INFORMATION PROVIDED:
# # # #
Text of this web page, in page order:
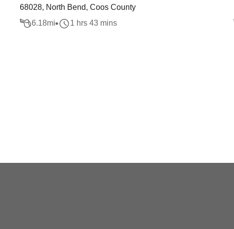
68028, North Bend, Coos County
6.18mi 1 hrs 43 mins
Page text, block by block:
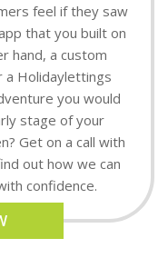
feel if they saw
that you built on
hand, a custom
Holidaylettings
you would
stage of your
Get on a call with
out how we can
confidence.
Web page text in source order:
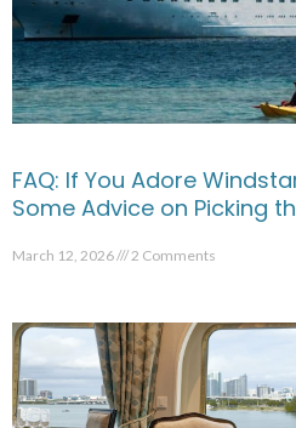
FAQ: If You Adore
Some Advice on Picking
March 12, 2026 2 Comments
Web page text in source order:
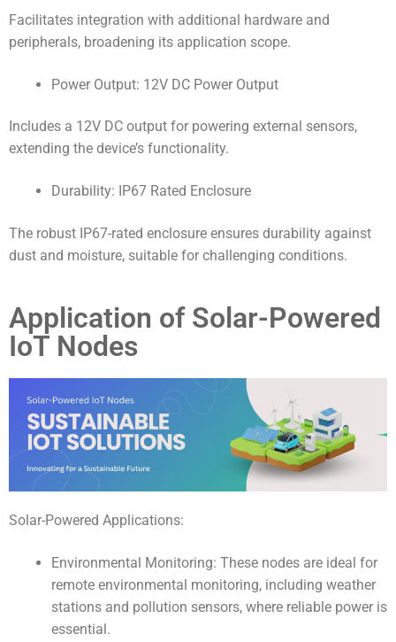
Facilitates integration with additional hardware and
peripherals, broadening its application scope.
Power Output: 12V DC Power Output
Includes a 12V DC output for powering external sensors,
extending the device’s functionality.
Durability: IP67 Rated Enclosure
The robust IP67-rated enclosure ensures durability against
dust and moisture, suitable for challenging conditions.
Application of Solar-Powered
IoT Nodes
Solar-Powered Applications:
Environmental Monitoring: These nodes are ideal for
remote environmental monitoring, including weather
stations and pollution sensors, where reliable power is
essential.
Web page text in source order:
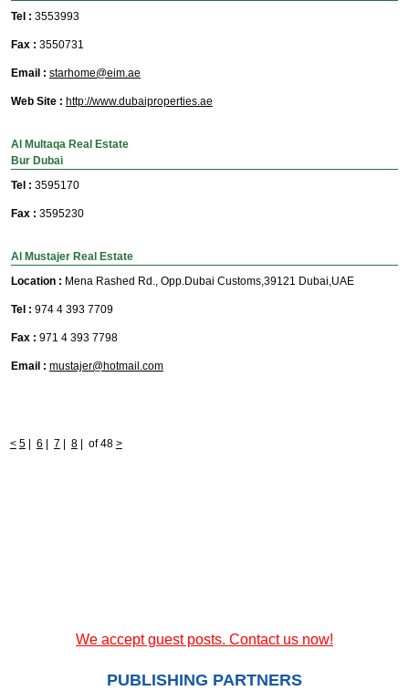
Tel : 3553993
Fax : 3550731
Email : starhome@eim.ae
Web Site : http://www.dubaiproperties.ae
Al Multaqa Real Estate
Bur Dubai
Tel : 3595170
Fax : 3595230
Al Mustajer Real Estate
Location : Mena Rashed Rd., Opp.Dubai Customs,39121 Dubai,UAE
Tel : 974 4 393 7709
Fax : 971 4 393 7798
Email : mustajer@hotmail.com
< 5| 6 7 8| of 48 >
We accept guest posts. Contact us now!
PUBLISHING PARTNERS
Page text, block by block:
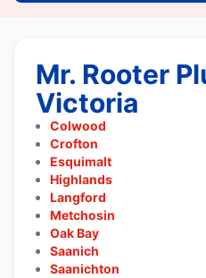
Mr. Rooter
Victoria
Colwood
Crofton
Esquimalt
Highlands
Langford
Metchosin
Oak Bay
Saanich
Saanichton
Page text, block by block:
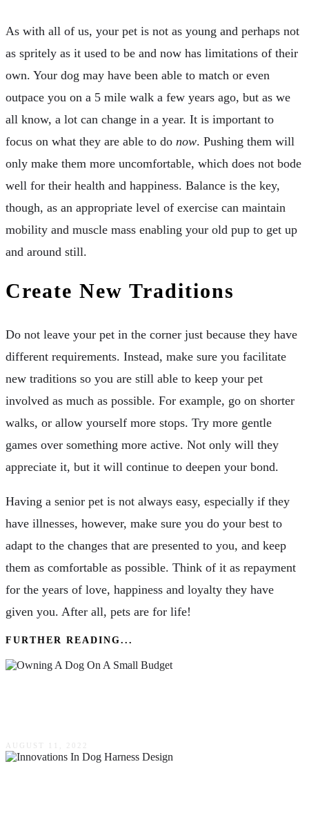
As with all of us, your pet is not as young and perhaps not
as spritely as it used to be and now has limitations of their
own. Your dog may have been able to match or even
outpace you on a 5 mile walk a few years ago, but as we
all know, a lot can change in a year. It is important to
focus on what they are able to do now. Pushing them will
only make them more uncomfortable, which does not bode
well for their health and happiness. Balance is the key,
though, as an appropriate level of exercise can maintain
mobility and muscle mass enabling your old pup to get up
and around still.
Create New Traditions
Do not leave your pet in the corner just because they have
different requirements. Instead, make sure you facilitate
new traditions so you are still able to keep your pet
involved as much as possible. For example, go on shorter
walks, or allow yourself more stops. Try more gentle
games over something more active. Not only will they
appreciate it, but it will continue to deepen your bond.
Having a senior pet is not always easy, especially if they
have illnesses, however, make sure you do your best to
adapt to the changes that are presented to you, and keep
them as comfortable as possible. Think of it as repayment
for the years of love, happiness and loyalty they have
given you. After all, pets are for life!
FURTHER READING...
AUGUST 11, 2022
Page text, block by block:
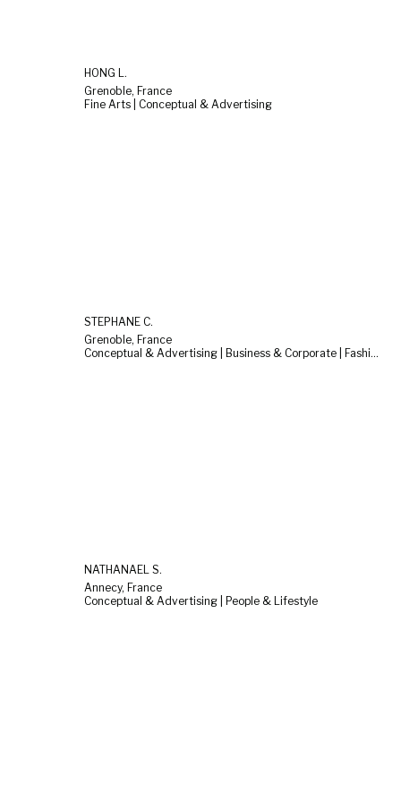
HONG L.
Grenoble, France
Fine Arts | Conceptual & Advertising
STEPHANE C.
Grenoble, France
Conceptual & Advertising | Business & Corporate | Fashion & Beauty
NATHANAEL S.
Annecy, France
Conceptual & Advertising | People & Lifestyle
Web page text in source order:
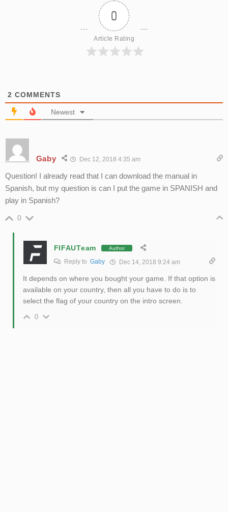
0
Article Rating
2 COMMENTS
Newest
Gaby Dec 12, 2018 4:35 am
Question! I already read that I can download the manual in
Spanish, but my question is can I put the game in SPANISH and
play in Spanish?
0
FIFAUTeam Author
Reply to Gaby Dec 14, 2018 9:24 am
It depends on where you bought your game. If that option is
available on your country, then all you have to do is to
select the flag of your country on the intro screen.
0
# # # #
TASK TO COMPLETE:
Would you retype the lines from the line containing "mobility and muscle" to the final line of the entries above, exactly as given and without pictures?

EXPECTED ANSWER:
mobility and muscle mass enabling your old pup to get up
and around still.
Create New Traditions
Do not leave your pet in the corner just because they have
different requirements. Instead, make sure you facilitate
new traditions so you are still able to keep your pet
involved as much as possible. For example, go on shorter
walks, or allow yourself more stops. Try more gentle
games over something more active. Not only will they
appreciate it, but it will continue to deepen your bond.
Having a senior pet is not always easy, especially if they
have illnesses, however, make sure you do your best to
adapt to the changes that are presented to you, and keep
them as comfortable as possible. Think of it as repayment
for the years of love, happiness and loyalty they have
given you. After all, pets are for life!
FURTHER READING...
AUGUST 11, 2022
Page text, block by block:
HONG L.
Grenoble, France
Fine Arts | Conceptual & Advertising
STEPHANE C.
Grenoble, France
Conceptual & Advertising | Business & Corporate | Fashion & Beauty
NATHANAEL S.
Annecy, France
Conceptual & Advertising | People & Lifestyle
Web page text in source order:
0
Article Rating
2 COMMENTS
Newest
Gaby Dec 12, 2018 4:35 am
Question! I already read that I can download the manual in
Spanish, but my question is can I put the game in SPANISH and
play in Spanish?
0
FIFAUTeam Author
Reply to Gaby Dec 14, 2018 9:24 am
It depends on where you bought your game. If that option is
available on your country, then all you have to do is to
select the flag of your country on the intro screen.
0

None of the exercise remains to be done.